ObPose: Leveraging Pose for Object-Centric Scene Inference and Generation in 3D

TL;DR

ObPose is an unsupervised 3D scene inference and generation model that learns object-centric representations by disentangling object location and appearance, leveraging pose as an inductive bias, and modeling scenes as compositions of NeRFs.

Contribution

ObPose introduces a novel unsupervised approach that uses pose as an inductive bias and voxelised NeRF approximations for object-centric 3D scene inference and generation.

Findings

Outperforms state-of-the-art in 3D scene inference on multiple datasets

Enables flexible scene editing and novel scene generation

Validates key design choices through ablation studies

Abstract

We present ObPose, an unsupervised object-centric inference and generation model which learns 3D-structured latent representations from RGB-D scenes.

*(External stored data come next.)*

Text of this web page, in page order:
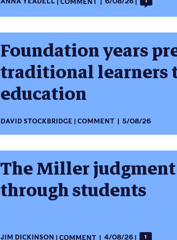
ANNA YEADELL COMMENT 6/08/26
Foundation years
traditional learners
education
DAVID STOCKBRIDGE COMMENT 5/08/26
The Miller
through students
JIM DICKINSON COMMENT 4/08/26 1
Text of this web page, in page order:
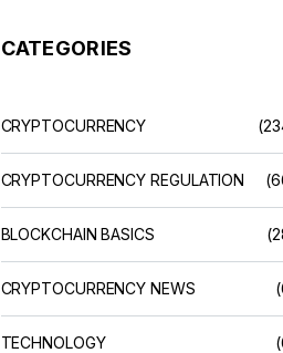
CATEGORIES
CRYPTOCURRENCY
CRYPTOCURRENCY REGULATION
BLOCKCHAIN BASICS
CRYPTOCURRENCY NEWS
TECHNOLOGY
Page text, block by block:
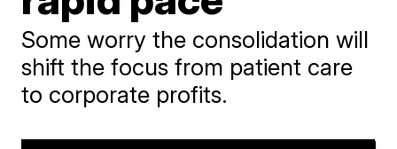
Some worry the consolidation will
shift the focus from patient care
to corporate profits.
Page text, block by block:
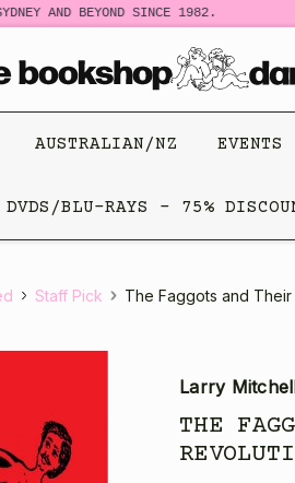
AND BEYOND SINCE 1982.
AUSTRALIAN/NZ EVENTS
DVDS/BLU-RAYS - 75%
Staff Pick The Faggots and
Larry
THE
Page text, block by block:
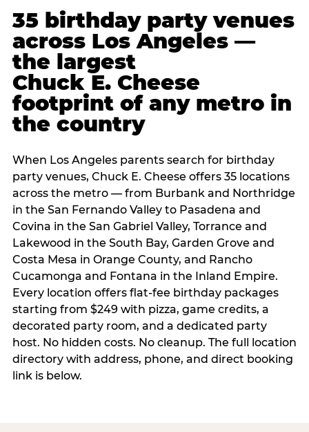
35 birthday party venues
across Los Angeles —
the largest
Chuck E. Cheese
footprint of any metro in
the country
When Los Angeles parents search for birthday
party venues, Chuck E. Cheese offers 35 locations
across the metro — from Burbank and Northridge
in the San Fernando Valley to Pasadena and
Covina in the San Gabriel Valley, Torrance and
Lakewood in the South Bay, Garden Grove and
Costa Mesa in Orange County, and Rancho
Cucamonga and Fontana in the Inland Empire.
Every location offers flat-fee birthday packages
starting from $249 with pizza, game credits, a
decorated party room, and a dedicated party
host. No hidden costs. No cleanup. The full location
directory with address, phone, and direct booking
link is below.
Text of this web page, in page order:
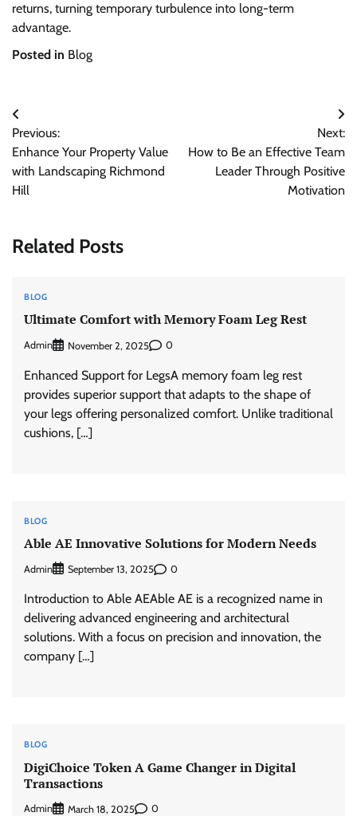
returns, turning temporary turbulence into long-term
advantage.
Posted in Blog
Post
navigation
Previous:
Enhance Your Property Value
with Landscaping Richmond
Hill
Next:
How to Be an Effective Team
Leader Through Positive
Motivation
Related Posts
BLOG
Ultimate Comfort with Memory Foam Leg Rest
Admin November 2, 2025 0
Enhanced Support for LegsA memory foam leg rest
provides superior support that adapts to the shape of
your legs offering personalized comfort. Unlike traditional
cushions, […]
BLOG
Able AE Innovative Solutions for Modern Needs
Admin September 13, 2025 0
Introduction to Able AEAble AE is a recognized name in
delivering advanced engineering and architectural
solutions. With a focus on precision and innovation, the
company […]
BLOG
DigiChoice Token A Game Changer in Digital
Transactions
Admin March 18, 2025 0

Inspired by prior art in 2D representation learning, ObPose considers a factorised latent space, separately encoding object location (where) and appearance (what). ObPose further leverages an object's pose (i.e. location and orientation), defined via a minimum volume principle, as a novel inductive bias for learning the where component. To achieve this, we propose an efficient, voxelised approximation approach to recover the object shape directly from a neural radiance field (NeRF). As a consequence, ObPose models each scene as a composition of NeRFs, richly representing individual objects. To evaluate the quality of the learned representations, ObPose is evaluated quantitatively on the YCB, MultiShapeNet, and CLEVR datatasets for unsupervised scene segmentation, outperforming the current state-of-the-art in 3D scene inference (ObSuRF) by a significant margin. Generative results provide qualitative demonstration that the same ObPose model can both generate novel scenes and flexibly edit the objects in them. These capacities again reflect the quality of the learned latents and the benefits of disentangling the where and what components of a scene. Key design choices made in the ObPose encoder are validated with ablations.